Я чуть не фыркнул, удержавшись только благодаря героическим усилиям. Эх, с каким бы удовольствием я вернулся сейчас в тот поганый, но родной тоталитарный Союз! Там хоть ясно было, как себя вести, чтоб не влипнуть. Не высовывайся — и не посадят. Не лезь на рожон — и не припорют. А при дерьмократии все уж шибко беспредельно… То мочи кого хошь — и ничего не будет, то лишнее слово вякнул — и жди дырку в башке.
Но Лусия, конечно, завздыхала и утвердительно кивнула.
— Конечно, конечно… Мне было уже двенадцать лет, я все понимала. Я мечтала, что отец отправит меня учиться в Испанию. Здесь все было ужасно глупо и скучно. Парады какие-то, всюду портреты этого параноика, запретные зоны, полиция на каждом шагу, сообщения об арестах… В школе запрещали носить юбки короче, чем на тридцать сантиметров от пола до подола. Ни косметики, ни духов, никаких украшений. С утра — национальный гимн, молитва, по окончании уроков — молитва и опять гимн. Учения по гражданской обороне, перевязочная подготовка. Ужас!
Я подумал, что в совковое время у нас получше было — хоть молиться не заставляли…
— Ваш отец, наверное, хотел уехать? — спросил я.
— Нет, что вы! — сказала Лусия. — Он и не мечтал. Его ведь почти сразу же по возвращении призвали в армию. А потом его перевели в ведомство Хорхе дель Браво. Слышали о таком?
— О, конечно! — воскликнула Елена.
— Вот с тех пор он и работал в нашем центре.
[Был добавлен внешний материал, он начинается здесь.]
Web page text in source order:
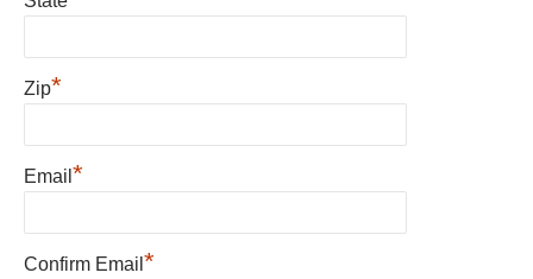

Тогда там велись какие-то секретные разработки, а потому ему даже не разрешали выходить с территории. У нас был коттедж, довольно комфортабельный, с бассейном. Я могла учиться в особом, отлично оборудованном колледже, который тоже был на территории центра. А потом отца вдруг арестовали. После этого нас с матерью…
Я понял, отчего сеньорита такая скромная и застенчивая. Отсидка — она и на Хайди отсидка.
— О том, что отца расстреляли, я узнала только после того, как нас освободили из тюрьмы партизаны Эстеллы Рамос. Говорят, это была ужасная женщина, которой ничего не стоило убить любого, но меня-то она спасла… Нам с матерью разрешили вернуться домой. Но через два дня после того, как мы вернулись, в одной из лабораторий центра произошел взрыв. Я помню только сумасшедшую, обезумевшую толпу, которая все ломала и крушила. Самое ужасное
— это были хорошо знакомые нам люди, со многими мы дружили несколько лет, жили рядом… Все они работали в центре. Среди них были несколько человек, которых я помню как милых, добрых совершенно безобидных интеллектуалов. Невероятно, но кое-кого из них я видела всего за час-другой до этого взрыва. И вдруг они превратились в каких-то чудовищ, зверей. Дикие вопли, пена на губах, невероятная сила… Они выворачивали деревья с корнями, сбивали столбы фонарей, опрокидывали автомобили. Бетонный забор, опоясывавший территорию центра, свалили голыми руками и растоптали в щебенку. После них оставались пустыня и руины. Траву — и ту вырывали. Было сущее сумасшествие. Никакого разумного объяснения. Не знаю, что им не понравилось в нашем коттедже, но они разнесли его на куски. Я спряталась… А мама — нет.
Лусия, похоже, могла и разрыдаться. Мне это было очень неприятно. Взрывая установку по производству «Зомби-7», мы с Киской понимали, что выпускаем джинна из бутылки. Наверно, очкастый посол, который весело сообщил нам о толпе, бушующей на улицах Сан-Исидро, тоже догадывался, насколько неприятно было тем, кто попался этой толпе под горячую руку. Однако до сего времени я особенно не переживал, потому что не встречался ни с кем, кто пострадал от этой акции…
Сеньорита Рохас оказалась, однако, достаточно волевой дамой и смогла подавить вполне закономерный приступ скорби.